To remedy that I'll post some discussion of the architecture and features of Monticello 2 over the coming weeks.

Humor

2006-05-23T18:13:01-07:00

Today Patricia asked me to explain about "knock, knock." So I explained the call-and-answer sequence and gave a couple of examples. Then I had to tell her that they were meant to be jokes. She just stared at me and said, "but it's not funny." She's right. It's not.

Newfie jokes seem to be universal, though. In Ecuador, they make jokes about "Pastusos" - people from Pasto, a Colombian city just across the border.

New Digs

2006-05-21T22:07:27-07:00

After months of neglect, I've finally put some time in to fixing my blog. I'm ditching SmallBlog and moving to Typo. We'll see if Rails is all it's cracked up to be. As much as I'm a believer in eating my own dogfood, Smallblog was just painfully difficult to post to, and I'd rather spend my spare time writing than tinkering with the infrastructure. I've still got to find a theme that doesn't clash with the rest of the site, but posting works, finally.

The old posts are still available, but I'll migrate them over to Typo as soon as I can.

I've decided to stick with "Thin Air," despite the fact that it's wildly inappropriate these days. Now that I work for Smallthought, I expect to be near Vancouver again soon.

BASTUG Meeting

2005-09-15T11:28:41-07:00

I'm stoked that we're back on track with BASTUG, the Boston Area Smalltalk User's Group. It went on a short hiatus while I got married and Rob's wife had a baby, but now that things have settled down, we've decided on the third Tuesday of the month for regular meetings. That makes for short notice of this month's meeting, but here's where it will be:

Date: Tuesday, September 20, 2005
Time: 6:00 pm

The Joshua Tree Bar & Grille
256 Elm St.
Somerville, MA 02144
617-623-9910

map

Not Messages

2005-07-12T22:04:25-07:00

In my last post, I speculated that a hypothetical "good modelling language" wouldn't revolve around message-sending, but rather focus on the relationships between objects and making explicit the patterns of cooperating objects that we see in good OO design. I shouldn't have imagined that I could get away with being that vague; Vincent Foley quickly asked the pertinent question:

I have a little question: I quite like Smalltalk (though I'm more a Ruby
guy), but I was wondering what you meant by a language that is not
message-oriented? What would that look like?

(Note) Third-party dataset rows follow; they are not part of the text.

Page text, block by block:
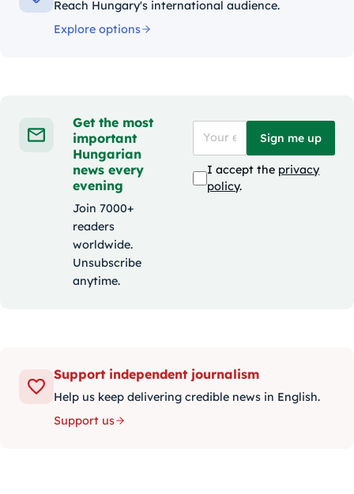
Reach Hungary's international audience.
Explore options
Get the most
important
Hungarian
news every
evening
Join 7000+
readers
worldwide.
Unsubscribe
anytime.
Sign me up
I accept the privacy
policy.
Support independent journalism
Help us keep delivering credible news in English.
Support us
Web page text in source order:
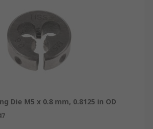
Die M5 x 0.8 mm, 0.8125 in OD
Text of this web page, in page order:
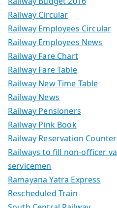
Railway Circular
Railway Employees Circular
Railway Employees News
Railway Fare Chart
Railway Fare Table
Railway New Time Table
Railway News
Railway Pensioners
Railway Pink Book
Railway Reservation
Railways to fill non-officer
servicemen
Ramayana Yatra Express
Rescheduled Train
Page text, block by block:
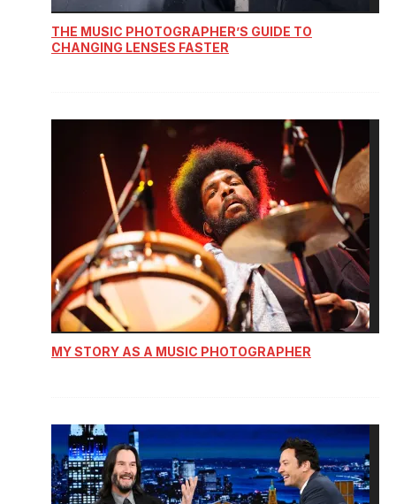
THE MUSIC PHOTOGRAPHER’S GUIDE TO
CHANGING LENSES FASTER
MY STORY AS A MUSIC PHOTOGRAPHER
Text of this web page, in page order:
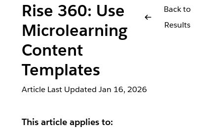
Rise 360: Use
Microlearning
Content
Templates
Back to
Results
Article Last Updated Jan 16, 2026
This article applies to:
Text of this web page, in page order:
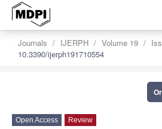
Journals IJERPH Volume 19
10.3390/ijerph191710554
Open Access Review
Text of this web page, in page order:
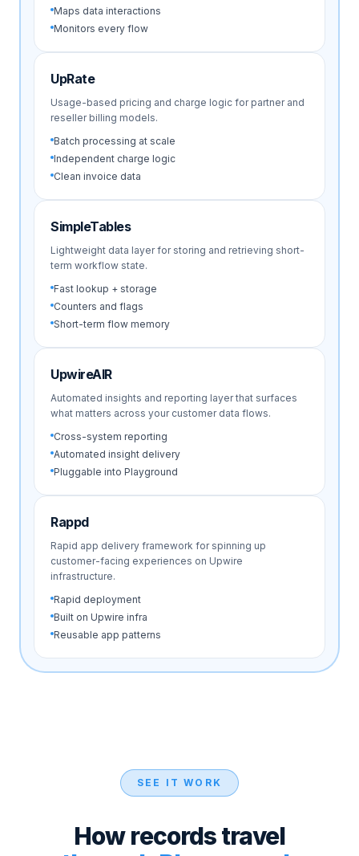
Maps data interactions
Monitors every flow
UpRate
Usage-based pricing and charge logic for partner and
reseller billing models.
Batch processing at scale
Independent charge logic
Clean invoice data
SimpleTables
Lightweight data layer for storing and retrieving short-
term workflow state.
Fast lookup + storage
Counters and flags
Short-term flow memory
UpwireAIR
Automated insights and reporting layer that surfaces
what matters across your customer data flows.
Cross-system reporting
Automated insight delivery
Pluggable into Playground
Rappd
Rapid app delivery framework for spinning up
customer-facing experiences on Upwire
infrastructure.
Rapid deployment
Built on Upwire infra
Reusable app patterns
SEE IT WORK
How records travel
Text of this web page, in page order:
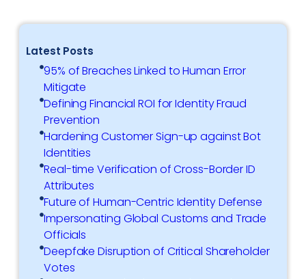
Latest Posts
95% of Breaches Linked to Human Error
Mitigate
Defining Financial ROI for Identity Fraud
Prevention
Hardening Customer Sign-up against Bot
Identities
Real-time Verification of Cross-Border ID
Attributes
Future of Human-Centric Identity Defense
Impersonating Global Customs and Trade
Officials
Deepfake Disruption of Critical Shareholder
Votes
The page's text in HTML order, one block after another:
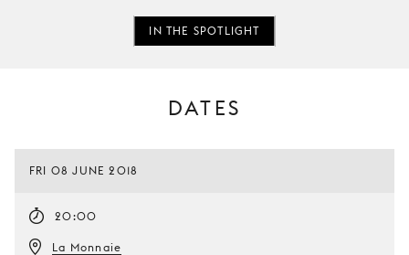
IN THE SPOTLIGHT
DATES
FRI 08 JUNE 2018
20:00
La Monnaie
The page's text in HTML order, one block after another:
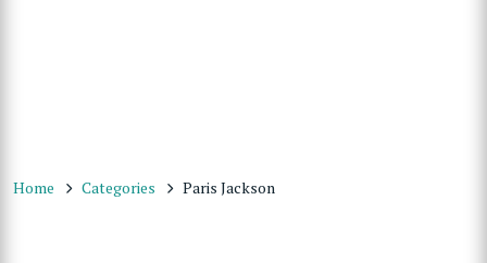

One of the first things I do when modelling is to identify some of the objects that will be in the model: the nouns in the domain language. These would be objects. I also want to classify objects, so they should have classes or types attached to them.

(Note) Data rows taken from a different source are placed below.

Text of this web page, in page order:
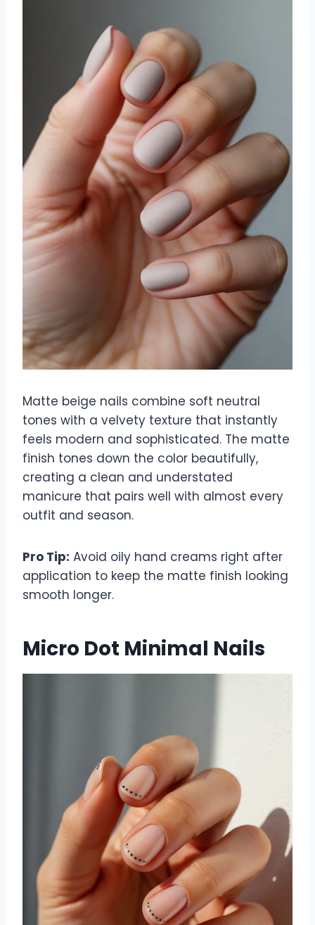
Matte beige nails combine soft neutral
tones with a velvety texture that instantly
feels modern and sophisticated. The matte
finish tones down the color beautifully,
creating a clean and understated
manicure that pairs well with almost every
outfit and season.
Pro Tip: Avoid oily hand creams right after
application to keep the matte finish looking
smooth longer.
Micro Dot Minimal Nails
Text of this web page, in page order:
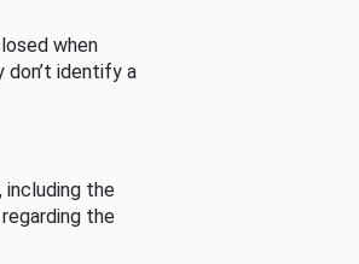
when
identify a
the
the
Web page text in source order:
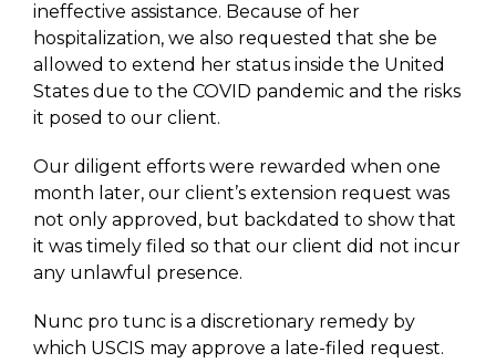
ineffective assistance. Because of her
hospitalization, we also requested that she be
allowed to extend her status inside the United
States due to the COVID pandemic and the risks
it posed to our client.
Our diligent efforts were rewarded when one
month later, our client’s extension request was
not only approved, but backdated to show that
it was timely filed so that our client did not incur
any unlawful presence.
Nunc pro tunc is a discretionary remedy by
which USCIS may approve a late-filed request.
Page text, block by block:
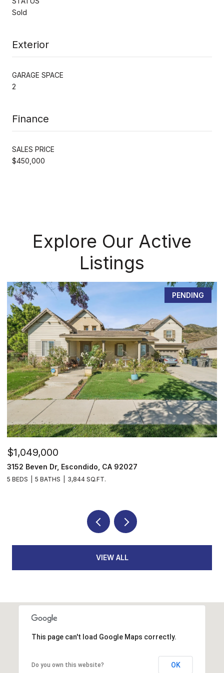
Sold
Exterior
GARAGE SPACE
2
Finance
SALES PRICE
$450,000
Explore Our Active
Listings
PENDING
$1,049,000
3152 Beven Dr, Escondido, CA 92027
5 BEDS 5 BATHS 3,844 SQ.FT.
VIEW ALL
This page can't load Google Maps correctly.
Do you own this website? OK
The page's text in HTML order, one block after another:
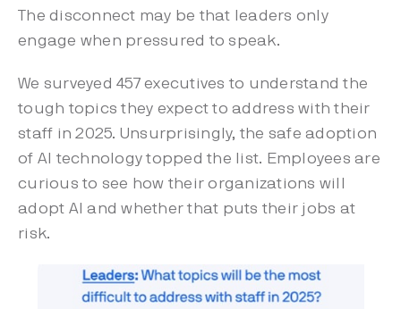
The disconnect may be that leaders only
engage when pressured to speak.
We surveyed 457 executives to understand the
tough topics they expect to address with their
staff in 2025. Unsurprisingly, the safe adoption
of AI technology topped the list. Employees are
curious to see how their organizations will
adopt AI and whether that puts their jobs at
risk.
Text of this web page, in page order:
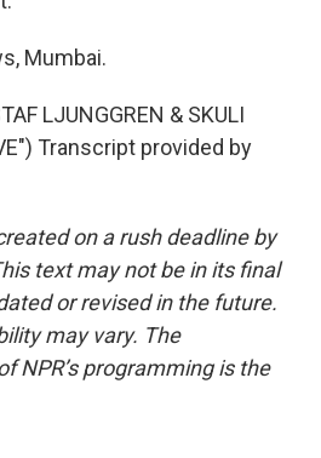
Mumbai.
LJUNGGREN & SKULI
Transcript provided by
on a rush deadline by
text may not be in its final
or revised in the future.
may vary. The
NPR’s programming is the

I also want to describe relationships between objects. I'm imagining a way to build up complex relationships from simpler ones, in the same way that "high level" methods can call "low level" methods. Perhaps the language or libraries would provide basic relationships such as is-a and has-a. By combining several of these I could build complexity. For example, I might define the relationship between an invoice and line items like this:

an invoice has a collection of line items
an invoice has a total
a line item has a value
an invoice's total is the sum of the values of its line items

Now, this sort of declarative definition of relationships is great in the abstract, but I still need a way of causing computation to occur. The state of the program has to change over time, so I need a way to describe the changes that might happen in the relationships of objects at runtime. By defining a transformation, I provide a transition from one state to another. For example, I might say that given an invoice and a line item, the line item can be added to the invoice's collection.

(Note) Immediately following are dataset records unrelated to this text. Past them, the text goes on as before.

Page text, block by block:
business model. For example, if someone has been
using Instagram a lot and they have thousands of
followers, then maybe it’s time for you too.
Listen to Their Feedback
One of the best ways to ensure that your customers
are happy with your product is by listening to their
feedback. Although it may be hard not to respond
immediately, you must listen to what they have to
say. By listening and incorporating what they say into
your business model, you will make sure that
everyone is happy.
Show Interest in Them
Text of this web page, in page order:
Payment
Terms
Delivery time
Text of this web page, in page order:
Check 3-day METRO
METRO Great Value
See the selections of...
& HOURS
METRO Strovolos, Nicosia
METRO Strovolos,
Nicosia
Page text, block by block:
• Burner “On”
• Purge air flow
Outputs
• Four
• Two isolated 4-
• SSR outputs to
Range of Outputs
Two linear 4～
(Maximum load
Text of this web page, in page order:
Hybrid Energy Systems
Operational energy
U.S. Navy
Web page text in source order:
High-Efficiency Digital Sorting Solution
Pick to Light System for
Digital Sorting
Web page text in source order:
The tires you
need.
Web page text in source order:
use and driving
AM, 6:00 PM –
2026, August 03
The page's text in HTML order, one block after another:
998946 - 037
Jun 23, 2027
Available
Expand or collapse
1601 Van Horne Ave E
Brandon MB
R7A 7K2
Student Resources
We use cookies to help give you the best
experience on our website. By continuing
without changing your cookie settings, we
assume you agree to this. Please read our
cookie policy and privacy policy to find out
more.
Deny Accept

Finally, all this needs to be hooked up to input and output. With the right hooks, input would create new objects, whose existence would trigger a cascade of transformations, state changes in the model, and ultimately, a result going to output.

I'm still doing a lot of hand-waving here, but one can at least imagine that such a language could exist, and perhaps what programming it might feel like. This notion of input triggering a cascade of transformations sounds a bit like monads, which makes me wonder if this is maybe a lazy functional language in disguise. I should probably take a cue from Blaine and learn Haskell.